Who Dished It Up First: Adapted from America’s Test Kitchen

signature

Comments

  1. Wow, I often forget to use cottage cheese as a substitute for heavier things. This looks wonderful!

  2. this looks great. I always use cottage cheese in my lasagna – it is nice and light in the pasta.

  3. Looks delicious! This meal would go over very well in our home!

  4. Yum! If I put it in two small pans I could serve one and freeze the other. Love the cottage cheese!

  5. This looks delicious and perfect for dinner now that the weather’s changing. I’ll have to try using cottage cheese in place of ricotta next time I make ziti or lasagna. It’s gotta be healthier for you too.

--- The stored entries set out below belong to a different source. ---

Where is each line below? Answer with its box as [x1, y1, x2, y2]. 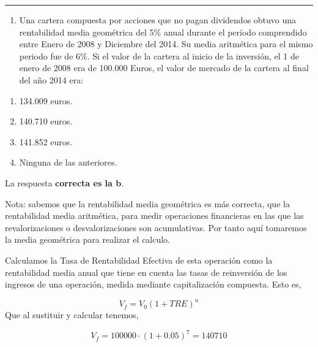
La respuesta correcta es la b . [5, 176, 124, 189]
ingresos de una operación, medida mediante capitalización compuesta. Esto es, [5, 278, 301, 291]
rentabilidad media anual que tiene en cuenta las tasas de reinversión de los [5, 265, 287, 278]
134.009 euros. [19, 94, 73, 107]
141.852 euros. [19, 135, 73, 148]
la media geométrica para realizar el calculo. [5, 233, 171, 246]
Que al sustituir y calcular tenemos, [5, 308, 139, 321]
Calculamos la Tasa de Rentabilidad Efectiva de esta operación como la [5, 253, 273, 266]

  6. This looks wonderful, and I love the fresh and healthy ingredients. (Okay I know there is cream in it, I figure if ninety percent of the ingredients are good for you it counts as healthy!! :) Thank you for sharing such a delicious dish.

  7. This looks really rich and yummy. Love this stuff.

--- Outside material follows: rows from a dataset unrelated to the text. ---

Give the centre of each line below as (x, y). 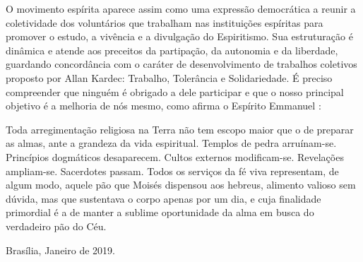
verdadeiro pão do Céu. (56, 226)
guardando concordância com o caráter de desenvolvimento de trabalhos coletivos (181, 64)
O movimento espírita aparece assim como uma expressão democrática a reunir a (181, 8)
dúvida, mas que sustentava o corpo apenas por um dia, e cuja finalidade (163, 198)
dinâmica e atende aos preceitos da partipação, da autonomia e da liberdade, (172, 50)
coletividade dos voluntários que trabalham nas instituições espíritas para (165, 22)
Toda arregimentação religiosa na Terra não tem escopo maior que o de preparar (180, 129)
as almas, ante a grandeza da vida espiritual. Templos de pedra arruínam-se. (171, 143)
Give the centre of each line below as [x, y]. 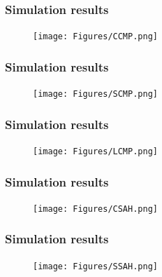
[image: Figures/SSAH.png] [95, 266]
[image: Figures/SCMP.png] [95, 94]
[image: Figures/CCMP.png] [95, 37]
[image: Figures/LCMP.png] [95, 151]
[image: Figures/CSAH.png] [95, 209]

  8. There is definitely no lack of cheese or rich creaminess in this recipe – it looks very yummy indeed! It’s fun to step up a recipe that is usually just thrown quickly together. :-)

  9. Truth be told, I’m not really a ricotta fan either. I’ll have to try cottage cheese. Your Zita looks delicious.

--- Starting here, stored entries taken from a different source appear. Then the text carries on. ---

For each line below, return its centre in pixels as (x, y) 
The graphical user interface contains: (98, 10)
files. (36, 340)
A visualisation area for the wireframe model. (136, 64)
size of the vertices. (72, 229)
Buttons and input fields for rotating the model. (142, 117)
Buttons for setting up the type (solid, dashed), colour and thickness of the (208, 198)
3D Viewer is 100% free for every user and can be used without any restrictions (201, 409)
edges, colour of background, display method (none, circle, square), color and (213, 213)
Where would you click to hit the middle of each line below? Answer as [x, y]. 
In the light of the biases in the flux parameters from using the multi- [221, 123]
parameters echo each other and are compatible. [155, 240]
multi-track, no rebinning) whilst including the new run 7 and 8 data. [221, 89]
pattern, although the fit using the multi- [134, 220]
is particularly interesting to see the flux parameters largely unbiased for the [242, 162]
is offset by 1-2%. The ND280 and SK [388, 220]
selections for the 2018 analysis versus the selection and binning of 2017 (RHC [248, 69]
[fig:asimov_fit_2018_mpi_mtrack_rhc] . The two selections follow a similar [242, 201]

  10. This sounds great! What I like about it, is that you don’t SEE the white cheese. When I make lasagna, I use cottage cheese or cream cheese and my son can SEE it and he doesn’t like it. If he were blind, he would love it. This is a much better alternative to him going blind. :-)

  11. Yum! I love all things pasta… baked ziti is certainly a favorite! Thanks for sharing this version :)

  12. Oh my gosh, this look delicious! And so beautiful! Your photographs are gorgeous.
    I’ve recently launched my own blog, I’d love for you to check it out and let me know what you think :) http://www.prettygoodfood.com
    Thanks, and Happy Cooking!!!

  13. This is super good and super forgiving. Added Sausage, i bought the wrong the size of the tomatoes and sauce (inverted the amounts), added half the cream, doubled the basil and oregano, forgot to add the eggs (oops), and it was still FANTASTIC. Thanks for posting!!!

  14. I tried this tonight and it was a huge hit! I did make a substitution as we don’t like chunky tomatoes in our sauce. Instead of the diced tomatoes, I added 1.5 pounds of browned ground beef to make it a little more hearty. It was so creamy and yummy. Everyone is already asking when we’re going to have it again!

  15. I made this last night and it was so good! My boyfriend, a vegetarian, said it was the “best thing I’ve ever made” for him. I was like, have I been busting my bum making you good food for the last 4 years for nothing? lol.

    Small comment… you forget to mention when to put the sugar in the mixture in the directions. I remembered RIGHT before I poured the mixture into the glass pan so I was able to quickly sprinkle some in, but you should include what step to add it for others!

    Thanks – I’ll be making this again!